I can have good intentions and still hurt someone.
I can love deeply and still have things to learn.
I can be doing my best and still be accountable.
That realization has transformed me.
Because most people are not asking us to solve their pain. They’re asking us to sit with them in it. To hear them. To acknowledge their reality. To choose connection over ego.
This year taught me that love requires vulnerability. Trust requires surrender. Intimacy requires loosening our grip on control.
For much of my life, I tried to control narratives, perceptions, outcomes, and how others saw me. Healing has shown me that everyone will have their own story about who I am, and it is not my job to manage those stories.

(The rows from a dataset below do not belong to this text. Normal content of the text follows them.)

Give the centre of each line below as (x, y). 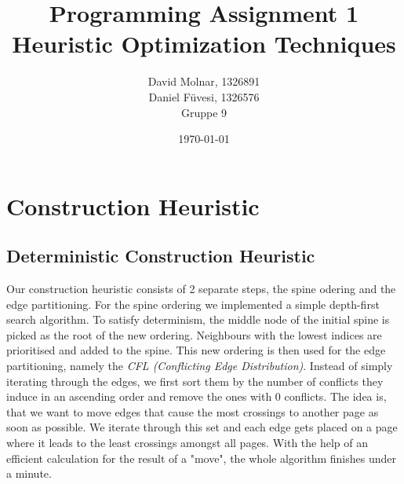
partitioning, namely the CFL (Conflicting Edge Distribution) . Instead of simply (200, 366)
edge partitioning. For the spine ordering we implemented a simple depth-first (193, 304)
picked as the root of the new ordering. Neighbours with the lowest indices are (194, 334)
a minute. (29, 473)
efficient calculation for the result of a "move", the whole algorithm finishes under (201, 458)
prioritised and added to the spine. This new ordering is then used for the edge (196, 350)
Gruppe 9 (204, 112)
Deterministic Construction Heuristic (161, 256)
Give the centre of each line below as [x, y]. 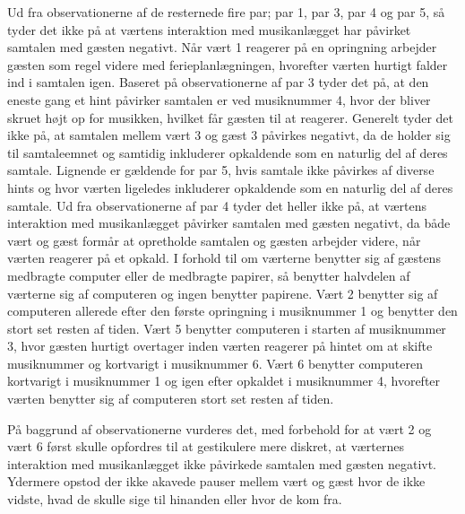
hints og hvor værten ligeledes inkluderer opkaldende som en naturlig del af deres [230, 187]
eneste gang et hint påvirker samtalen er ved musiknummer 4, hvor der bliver [219, 99]
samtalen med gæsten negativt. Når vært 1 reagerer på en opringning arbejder [222, 47]
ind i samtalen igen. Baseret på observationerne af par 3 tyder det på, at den [218, 82]
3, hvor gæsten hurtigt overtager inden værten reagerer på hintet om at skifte [220, 346]
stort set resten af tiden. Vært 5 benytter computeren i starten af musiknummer [227, 328]
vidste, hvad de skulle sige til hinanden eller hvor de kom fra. [175, 499]
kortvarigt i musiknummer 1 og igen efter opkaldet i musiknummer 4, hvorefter [224, 381]
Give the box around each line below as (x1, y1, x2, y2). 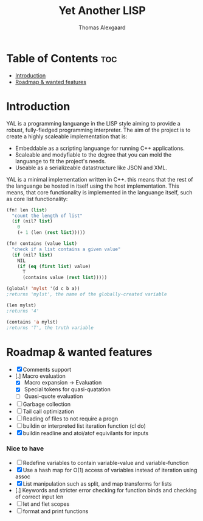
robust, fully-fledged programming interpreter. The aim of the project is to (6, 126, 191, 133)
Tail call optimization (22, 408, 74, 415)
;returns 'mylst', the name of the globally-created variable (6, 291, 167, 297)
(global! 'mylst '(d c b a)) (6, 286, 80, 292)
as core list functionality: (6, 195, 68, 202)
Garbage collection (22, 400, 71, 408)
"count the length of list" (12, 213, 83, 219)
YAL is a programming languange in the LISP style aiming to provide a (6, 119, 181, 127)
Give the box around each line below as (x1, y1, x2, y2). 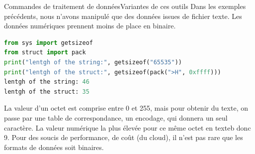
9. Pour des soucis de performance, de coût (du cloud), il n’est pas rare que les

My responsibility is to live according to my values.
Not my fears.
Not my shame.
Not my trauma.
My values.
I’ve learned that accountability is love. That forgiveness is recognizing the humanity in others—and in yourself. That most people are not evil. Most people are simply wounded humans doing the best they can with the awareness they have.
I know that’s true for me.
I have made mistakes.
I have hurt people I love.
I have been hurt by people I love.
And somewhere along the way, I learned that healing isn’t becoming perfect.
It’s becoming honest.
It’s having the courage to look at yourself clearly and choosing growth anyway.
Eleven years ago, I survived.
Today, I am learning how to soften.
How to listen.
How to trust.
How to love.
How to let go of control.
And somehow, that feels just as brave.
Here’s to another year of healing. Another year of growth. Another year of becoming.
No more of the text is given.